Par un arrêt rendu le 16 février 2023, la Cour de justice de l’Union européenne a constaté le manquement d’un État membre à ses obligations de protection. La juridiction était saisie d’un recours visant à contrôler la conformité d’une législation nationale d’urgence adoptée durant la crise sanitaire mondiale de l’année 2020. Cette réglementation permettait aux organisateurs de voyages à forfait de proposer des prestations de substitution au lieu de procéder au remboursement immédiat des sommes versées. La Commission européenne a initié la procédure en arguant que le droit de l’Union impose une restitution monétaire intégrale dans un délai strict de quatorze jours. L’État défendeur invoquait, pour sa défense, la nécessité de préserver la solvabilité des entreprises du secteur touristique face à des circonstances exceptionnelles et imprévisibles. Le problème juridique résidait dans la possibilité pour un État de déroger aux droits des voyageurs en raison d’une crise économique systémique affectant les opérateurs. La Cour juge que la législation litigieuse a manqué aux exigences de la directive 2015/2302 en entravant le droit au remboursement inconditionnel. L’analyse du raisonnement des juges permet d’étudier la rigueur de la protection contractuelle puis les limites de l’autonomie législative nationale en période de crise.
I. La consécration d’un droit au remboursement intégral et immédiat
A. La lettre impérative de la directive 2015/2302
L’article 12 de la directive définit précisément les modalités de résiliation du contrat de voyage à forfait lorsque surviennent des circonstances exceptionnelles et inévitables. Les juges soulignent que l’organisateur doit procéder au remboursement « au plus tard quatorze jours après la résolution du contrat » selon les termes clairs du texte européen. Cette règle ne souffre aucune exception liée à la nature de l’événement perturbateur, qu’il s’agisse d’une catastrophe naturelle ou d’une crise sanitaire d’envergure. La Cour rappelle que le remboursement doit porter sur « tous les paiements effectués par le voyageur ou en son nom » sans frais de résolution supplémentaires.
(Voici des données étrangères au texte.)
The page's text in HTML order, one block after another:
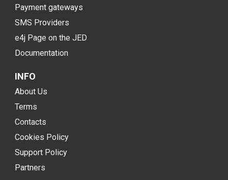
Payment gateways
SMS Providers
e4j Page on the JED
Documentation
INFO
About Us
Terms
Contacts
Cookies Policy
Support Policy
Partners
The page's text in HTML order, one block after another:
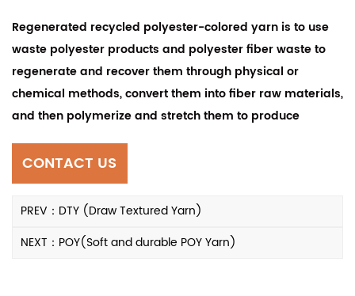
Regenerated recycled polyester-colored yarn is to use
waste polyester products and polyester fiber waste to
regenerate and recover them through physical or
chemical methods, convert them into fiber raw materials,
and then polymerize and stretch them to produce
CONTACT US
PREV：DTY (Draw Textured Yarn)
NEXT：POY(Soft and durable POY Yarn)

En introduisant un mécanisme de substitution obligatoire, la loi nationale a méconnu cette obligation de restitution pécuniaire prompte qui constitue le socle du droit européen.
B. L’entrave au principe d’harmonisation complète
La directive 2015/2302 repose sur une harmonisation maximale qui interdit aux États membres de maintenir ou d’introduire des dispositions s’écartant du niveau de protection fixé. En créant un régime dérogatoire temporaire, l’autorité nationale a outrepassé ses compétences législatives en réduisant les garanties offertes par l’acte de l’Union européenne. Les magistrats affirment que les États ne disposent d’aucune marge de manœuvre pour « allonger le délai de remboursement » ou transformer la créance monétaire en bon d’achat. Cette interprétation stricte garantit une uniformité des droits des consommateurs sur l’ensemble du marché intérieur, indépendamment des spécificités géographiques ou sectorielles. La décision confirme que la protection de l’acheteur de voyages prévaut sur les arrangements contractuels imposés unilatéralement par les législations nationales d’exception.
II. L’inefficacité des justifications fondées sur les circonstances exceptionnelles
A. Le refus de la force majeure comme motif de dérogation
L’État membre a tenté de justifier sa réforme législative par l’existence d’une situation de force majeure menaçant la viabilité économique de son industrie touristique. La Cour de justice rejette cet argument en soulignant que le texte européen intègre déjà les circonstances exceptionnelles dans son mécanisme de répartition des risques. La survenance de tels événements autorise la résolution sans frais mais n’annule jamais l’obligation de restituer les fonds versés par les voyageurs lésés. Les juges précisent que le droit au remboursement est un droit « essentiel dont le bénéfice ne saurait être suspendu » par des considérations purement économiques. Cette position ferme écarte toute possibilité de modulation des obligations contractuelles en fonction de la gravité des crises extérieures affectant les professionnels.
B. La primauté de la protection du consommateur sur les intérêts des opérateurs
La décision met en lumière l’objectif principal de la directive qui est d’assurer un niveau élevé de protection des consommateurs au sein de l’Union. Le juge européen estime que les difficultés financières des organisateurs doivent être résolues par des aides d’État spécifiques et non par une réduction des droits individuels. En privilégiant les intérêts des voyageurs, la Cour rappelle que le risque d’entreprise ne doit pas être supporté par la partie faible au contrat de consommation. La portée de cet arrêt s’étend au-delà du cas d’espèce en réaffirmant l’intangibilité des délais de remboursement dans le cadre du droit de la consommation européen. Cette jurisprudence oblige désormais les États membres à concevoir des mécanismes de soutien qui respectent scrupuleusement le calendrier et les formes de la restitution financière.